He aquí un santo hoy prácticamente olvidado. Y, sin embargo, en el Madrid de Felipe II, de 1560 a 1591, cuando la Villa empezó a ser Corte, fue el hombre que más veneración suscitó entre los madrileños, del rey abajo, a pesar de que otros muchos llamaban la atención por entonces en este sentido entre aquellos religiosísimos españoles. Durante los treinta años últimos de su larga vida, el padre Orozco fue el santo de Madrid, el santo de San Felipe como le llamaban por el nombre del convento agustiniano en que vivía. Hoy es casi un desconocido en Madrid y, no digamos, en el resto de España...

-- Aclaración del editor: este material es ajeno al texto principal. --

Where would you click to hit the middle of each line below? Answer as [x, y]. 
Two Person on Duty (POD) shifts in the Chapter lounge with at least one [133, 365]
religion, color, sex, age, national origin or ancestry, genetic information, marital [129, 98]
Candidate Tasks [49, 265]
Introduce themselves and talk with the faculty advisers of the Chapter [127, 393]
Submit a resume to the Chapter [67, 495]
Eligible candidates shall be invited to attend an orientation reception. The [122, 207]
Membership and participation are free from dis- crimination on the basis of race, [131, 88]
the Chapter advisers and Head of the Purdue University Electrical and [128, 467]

Había nacido, en 17 de octubre de 1500, en Oropesa, pueblo toledano de la diócesis de Avila, de Hernando de Orozco y María de Mena. Su nombre de Alonso lo recibió por encargo del cielo. Cuenta el mismo Beato que su madre le refirió cómo estando ella encinta y pensando qué nombre pondría al hijo que naciera, oyó se le decía: ¿Cómo le has de llamar sino Alonso? Entendiendo que la Virgen María le quería para especial capellán y devoto suyo, como lo había sido siglos antes el gran Ildefonso de Toledo.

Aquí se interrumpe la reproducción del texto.